I have read a few of your papers my area of interest is different.
This is not a request I am interested in. It is showing your lack of understanding in his method. All measurements have error factors. When I am comparing 6 sequences there is an error factor due to the sample size.
So two different types of actins are adapted to slightly different functions, and they each work despite being different from each other. Hence the topology of the fitness surface for the protein sequence is dependent on the intra and extracellular context in which it functions. This also shows there are at least two peaks, very close to each other in sequence space, with one variant being the local optimum for smooth muscle, and the other for heart muscle.
but all these are perfectly preserved in the mammals who’s sequences have been compared.
I have to mirror the question Mercer posed, why stop at mammals? Go look at cnidarian actins, an ancient clade. Are they identical to mammalian actincs? How well preserved are they between different cnidarian species? How does that conservation relate to how distantly related the cnidarian members are?

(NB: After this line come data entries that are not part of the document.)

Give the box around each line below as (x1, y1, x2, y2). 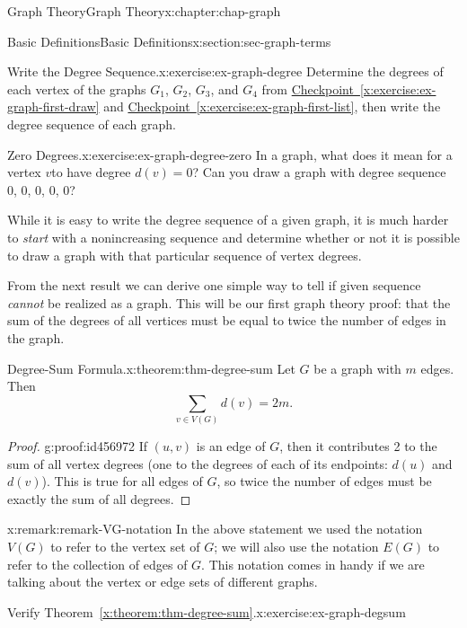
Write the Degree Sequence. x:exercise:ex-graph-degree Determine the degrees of (7, 62, 444, 81)
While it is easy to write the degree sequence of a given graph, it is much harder (7, 210, 449, 229)
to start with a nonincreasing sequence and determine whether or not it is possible (7, 227, 460, 246)
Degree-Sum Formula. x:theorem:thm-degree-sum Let (7, 358, 295, 377)
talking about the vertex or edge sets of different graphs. (7, 572, 318, 591)
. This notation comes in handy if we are (201, 554, 425, 573)
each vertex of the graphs (7, 79, 146, 98)
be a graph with (313, 358, 401, 377)
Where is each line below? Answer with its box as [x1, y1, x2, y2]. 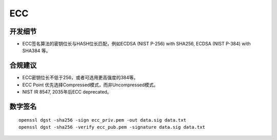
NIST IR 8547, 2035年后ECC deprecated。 [22, 89, 112, 95]
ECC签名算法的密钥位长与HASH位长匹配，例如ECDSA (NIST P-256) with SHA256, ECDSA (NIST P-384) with [22, 41, 251, 47]
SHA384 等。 [22, 48, 51, 54]
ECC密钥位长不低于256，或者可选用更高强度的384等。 [22, 75, 138, 81]
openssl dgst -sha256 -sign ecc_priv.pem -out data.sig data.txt [18, 117, 187, 123]
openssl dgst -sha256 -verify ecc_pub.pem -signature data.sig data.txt [18, 124, 205, 130]
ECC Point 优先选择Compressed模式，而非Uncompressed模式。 [22, 82, 159, 88]

No, Bill, it is just a hypothesis that this “FI” calculation correlates with functional information.
The case that you have chosen shows that it does not.
I see that you lack sufficient faith in it to test it in real life.

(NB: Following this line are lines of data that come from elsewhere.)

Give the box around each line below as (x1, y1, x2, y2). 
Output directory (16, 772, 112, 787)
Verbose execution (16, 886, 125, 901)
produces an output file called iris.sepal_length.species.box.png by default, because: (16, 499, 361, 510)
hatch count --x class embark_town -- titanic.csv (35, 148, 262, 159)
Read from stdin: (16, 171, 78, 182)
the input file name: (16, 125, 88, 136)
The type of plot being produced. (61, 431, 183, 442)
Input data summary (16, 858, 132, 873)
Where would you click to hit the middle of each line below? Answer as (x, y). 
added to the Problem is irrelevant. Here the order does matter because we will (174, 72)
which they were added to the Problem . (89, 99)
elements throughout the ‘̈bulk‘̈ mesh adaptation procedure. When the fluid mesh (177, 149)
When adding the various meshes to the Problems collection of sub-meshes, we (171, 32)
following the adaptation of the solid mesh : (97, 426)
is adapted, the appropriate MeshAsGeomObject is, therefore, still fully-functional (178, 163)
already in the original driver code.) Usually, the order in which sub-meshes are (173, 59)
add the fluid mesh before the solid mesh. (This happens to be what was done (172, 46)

I don’t think it’s a mere assertion to point out that the N-terminal half of myosin is the motor domain and the C-terminal half is the rod domain; it should be obvious that motors are far more functionally complex than rods.
Do you really find that to be a mere assertion?
You brought the point up. I’m not arguing from authority. You’re the one bringing it up to divert attention from testing @gpuccio’s hypothesis.
Your question had nothing to do with areas of interest. Please stop trying to deflect.
You’ve made your lack of confidence in the hypothesis quite clear, Bill. If you weren’t interested, why did you bring up the sarcomere in this context?
I understand it quite well. That’s why I am challenging you to apply it to the example you introduced.
There are no errors in the protein sequences of actin and the myosin heavy chains. They have all been sequenced many times.
No, there is no such “error factor.” You’re evading testing the hypothesis, Bill. Why?
What’s obvious is that you don’t understand the important difference between mutation and the fixation of mutant alleles. I’m trying to work with you to test the hypothesis that there is a correlation between a sequence being constrained (or critical) and the amount of functional information it contains.
You’re trying to avoid doing this. Why?
Then let’s calculate “FI” using both alpha and beta isoforms, because both are present.
The confidence level of the measurements. These sequence measurements have no errors, so that escape hatch is not available.
What’s the “FI” for human actin without any fudging, Bill?
For starters, because “statically sampling” is gibberish.
Let’s try to move on and limit ourselves to only human and mouse, which are sufficient to disprove the hypothesis. With 100% conservation, what’s the calculated “FI” for alpha-actin, with no estimations?